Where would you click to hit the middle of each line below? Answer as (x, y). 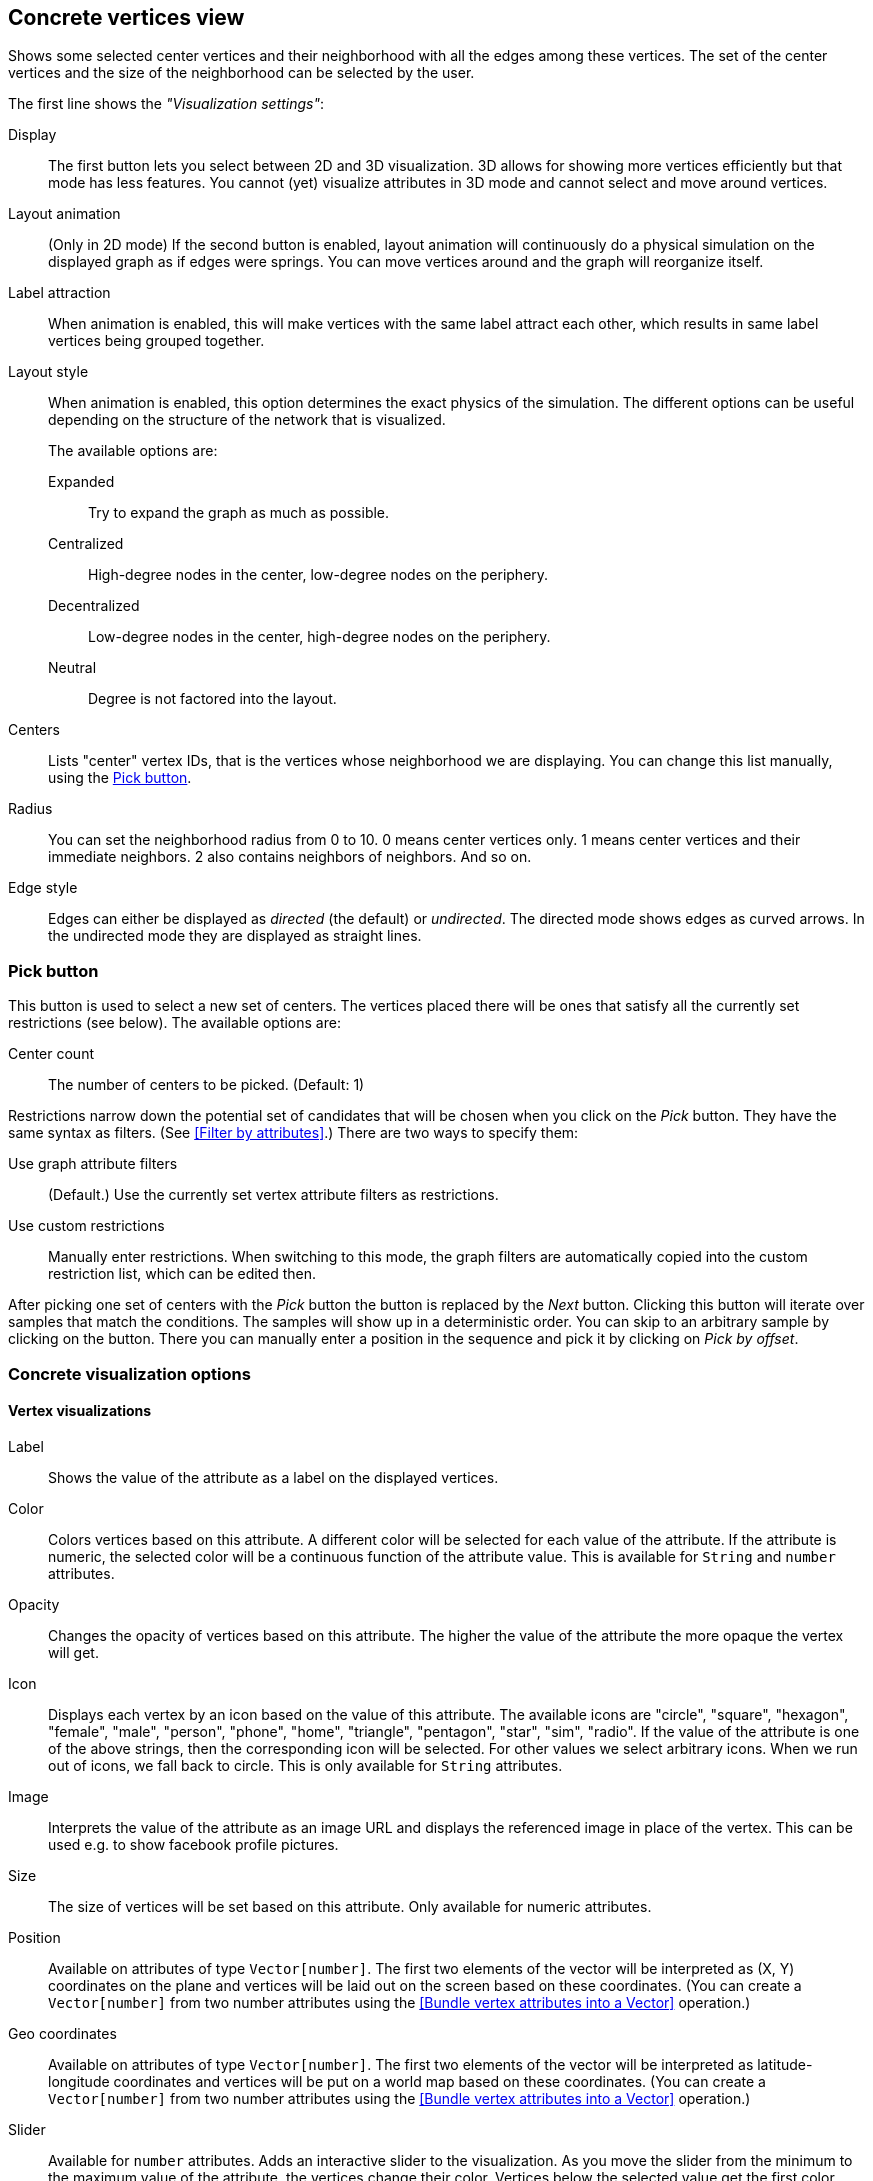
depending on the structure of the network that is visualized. (247, 420)
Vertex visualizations (80, 1411)
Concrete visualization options (129, 1373)
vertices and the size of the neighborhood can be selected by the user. (241, 73)
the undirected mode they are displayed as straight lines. (235, 936)
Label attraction (59, 293)
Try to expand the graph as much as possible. (239, 513)
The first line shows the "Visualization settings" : (166, 104)
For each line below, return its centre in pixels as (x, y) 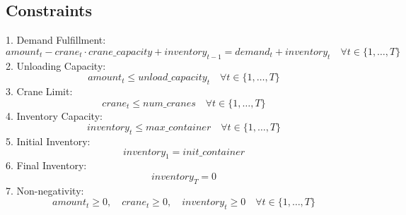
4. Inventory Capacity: (54, 115)
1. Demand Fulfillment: (56, 40)
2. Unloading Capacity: (56, 65)
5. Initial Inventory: (48, 141)
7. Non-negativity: (45, 190)
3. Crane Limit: (39, 91)
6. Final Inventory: (46, 165)
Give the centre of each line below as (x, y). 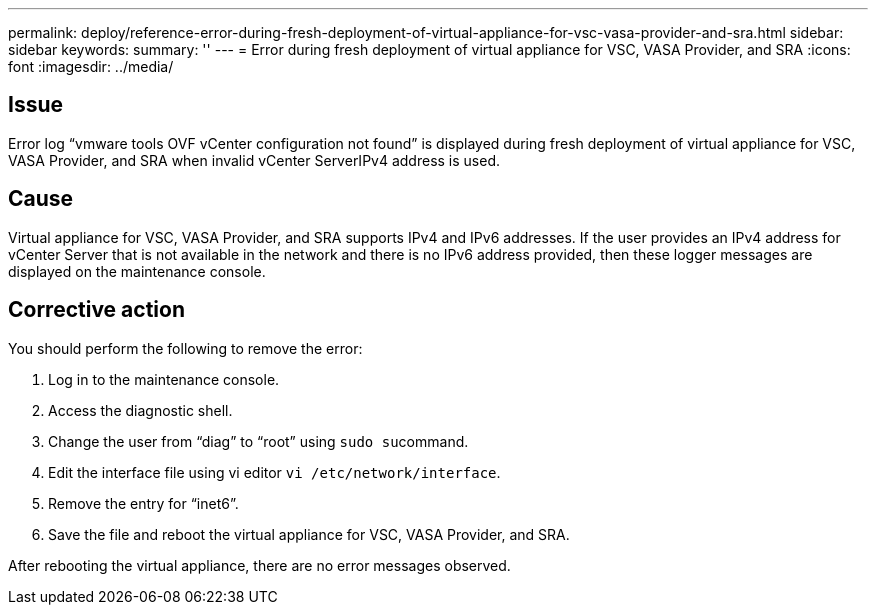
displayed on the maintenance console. (137, 271)
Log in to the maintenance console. (164, 379)
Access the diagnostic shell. (140, 410)
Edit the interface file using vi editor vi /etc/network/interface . (274, 472)
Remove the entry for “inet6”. (143, 503)
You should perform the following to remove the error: (185, 348)
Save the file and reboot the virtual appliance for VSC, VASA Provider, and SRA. (309, 534)
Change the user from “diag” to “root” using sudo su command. (258, 441)
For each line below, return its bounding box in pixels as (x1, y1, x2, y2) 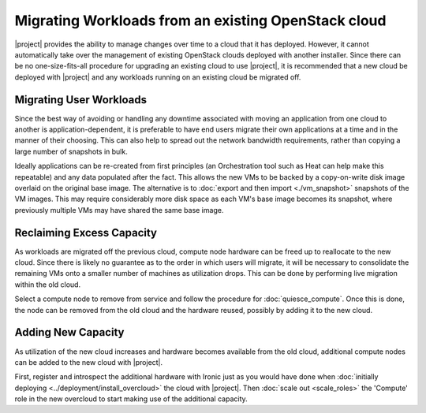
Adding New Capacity (14, 326, 125, 339)
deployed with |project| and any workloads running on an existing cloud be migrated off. (14, 72, 301, 82)
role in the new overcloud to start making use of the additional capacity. (14, 394, 248, 404)
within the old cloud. (14, 280, 81, 289)
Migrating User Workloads (14, 93, 148, 106)
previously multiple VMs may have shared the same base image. (14, 205, 224, 214)
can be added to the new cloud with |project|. (14, 357, 163, 366)
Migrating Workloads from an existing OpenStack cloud (14, 12, 387, 29)
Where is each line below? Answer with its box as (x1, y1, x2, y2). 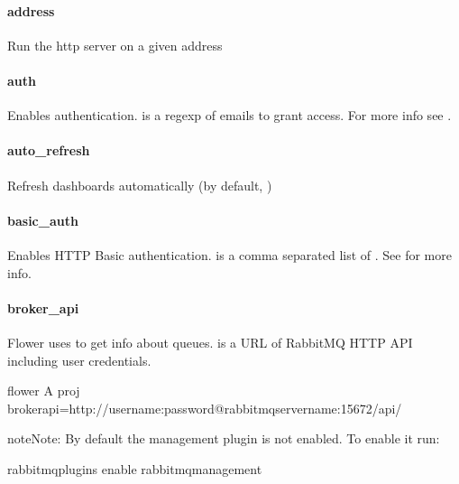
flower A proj (7, 381, 80, 400)
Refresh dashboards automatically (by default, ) (7, 175, 272, 194)
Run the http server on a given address (7, 35, 223, 54)
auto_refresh (7, 141, 90, 160)
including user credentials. (7, 350, 151, 369)
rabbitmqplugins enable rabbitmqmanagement (7, 459, 262, 478)
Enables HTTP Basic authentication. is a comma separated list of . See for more (7, 245, 452, 264)
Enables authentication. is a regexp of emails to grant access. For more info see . (7, 106, 452, 125)
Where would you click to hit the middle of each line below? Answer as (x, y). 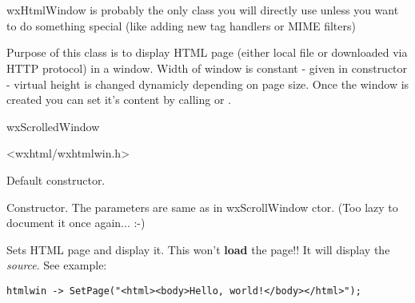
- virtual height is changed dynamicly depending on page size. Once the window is (208, 84)
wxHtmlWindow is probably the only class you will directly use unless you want (203, 10)
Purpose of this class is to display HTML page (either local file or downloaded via (207, 52)
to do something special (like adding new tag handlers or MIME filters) (181, 25)
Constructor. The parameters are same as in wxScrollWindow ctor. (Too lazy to (202, 207)
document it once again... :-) (76, 223)
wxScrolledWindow (53, 126)
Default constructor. (56, 179)
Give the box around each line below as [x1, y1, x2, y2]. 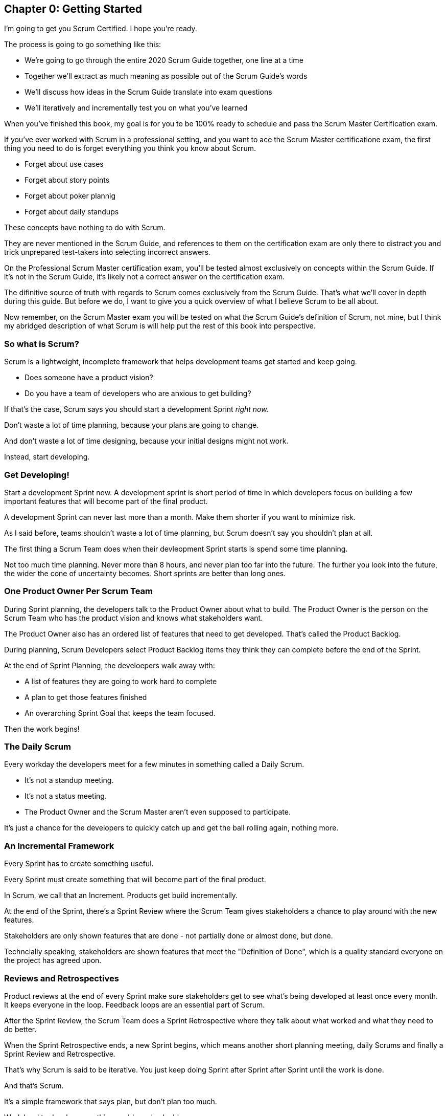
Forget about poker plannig [25, 191, 116, 201]
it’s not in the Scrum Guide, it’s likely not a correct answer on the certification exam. [4, 272, 285, 281]
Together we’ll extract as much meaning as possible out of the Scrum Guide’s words [25, 72, 308, 81]
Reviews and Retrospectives [4, 973, 119, 983]
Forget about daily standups [25, 207, 119, 216]
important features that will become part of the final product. [4, 496, 208, 506]
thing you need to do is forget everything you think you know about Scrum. [4, 144, 256, 153]
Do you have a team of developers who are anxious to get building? [25, 389, 251, 398]
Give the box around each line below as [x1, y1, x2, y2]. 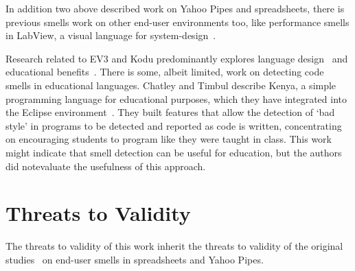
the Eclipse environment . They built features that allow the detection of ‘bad [5, 105, 335, 119]
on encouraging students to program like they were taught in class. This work [5, 132, 332, 146]
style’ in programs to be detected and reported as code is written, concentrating [5, 118, 342, 132]
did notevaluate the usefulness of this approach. [5, 158, 206, 173]
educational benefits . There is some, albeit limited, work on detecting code [5, 64, 324, 79]
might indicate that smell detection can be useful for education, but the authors [5, 145, 342, 159]
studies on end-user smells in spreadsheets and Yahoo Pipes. [5, 252, 264, 266]
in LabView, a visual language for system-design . [5, 28, 216, 43]
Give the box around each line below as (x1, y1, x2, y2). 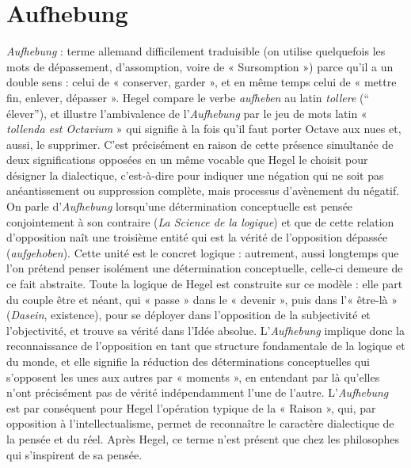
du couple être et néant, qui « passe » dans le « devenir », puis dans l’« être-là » (6, 291, 398, 307)
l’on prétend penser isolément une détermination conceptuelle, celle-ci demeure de (6, 260, 403, 276)
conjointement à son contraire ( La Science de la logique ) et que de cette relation (6, 213, 394, 230)
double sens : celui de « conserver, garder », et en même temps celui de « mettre (6, 74, 397, 90)
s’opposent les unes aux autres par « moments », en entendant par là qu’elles (6, 368, 380, 385)
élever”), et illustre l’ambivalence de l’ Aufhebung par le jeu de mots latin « (6, 105, 367, 121)
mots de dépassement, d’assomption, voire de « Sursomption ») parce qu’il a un (6, 58, 394, 74)
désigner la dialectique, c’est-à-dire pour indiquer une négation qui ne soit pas (6, 166, 384, 183)

•••

◆ WHAT YOU ARE ASKED TO DO: Every line above from the one with "style’ in programs" down to the one with "mots de dépassement, d’assomption, voire" must be written out exactly, and no picture may appear.

◆ ANSWER TO THIS EXERCISE:
style’ in programs to be detected and reported as code is written, concentrating [5, 118, 342, 132]
did notevaluate the usefulness of this approach. [5, 158, 206, 173]
educational benefits . There is some, albeit limited, work on detecting code [5, 64, 324, 79]
might indicate that smell detection can be useful for education, but the authors [5, 145, 342, 159]
studies on end-user smells in spreadsheets and Yahoo Pipes. [5, 252, 264, 266]
in LabView, a visual language for system-design . [5, 28, 216, 43]
Give the box around each line below as (x1, y1, x2, y2). 
du couple être et néant, qui « passe » dans le « devenir », puis dans l’« être-là » (6, 291, 398, 307)
l’on prétend penser isolément une détermination conceptuelle, celle-ci demeure de (6, 260, 403, 276)
conjointement à son contraire ( La Science de la logique ) et que de cette relation (6, 213, 394, 230)
double sens : celui de « conserver, garder », et en même temps celui de « mettre (6, 74, 397, 90)
s’opposent les unes aux autres par « moments », en entendant par là qu’elles (6, 368, 380, 385)
élever”), et illustre l’ambivalence de l’ Aufhebung par le jeu de mots latin « (6, 105, 367, 121)
mots de dépassement, d’assomption, voire de « Sursomption ») parce qu’il a un (6, 58, 394, 74)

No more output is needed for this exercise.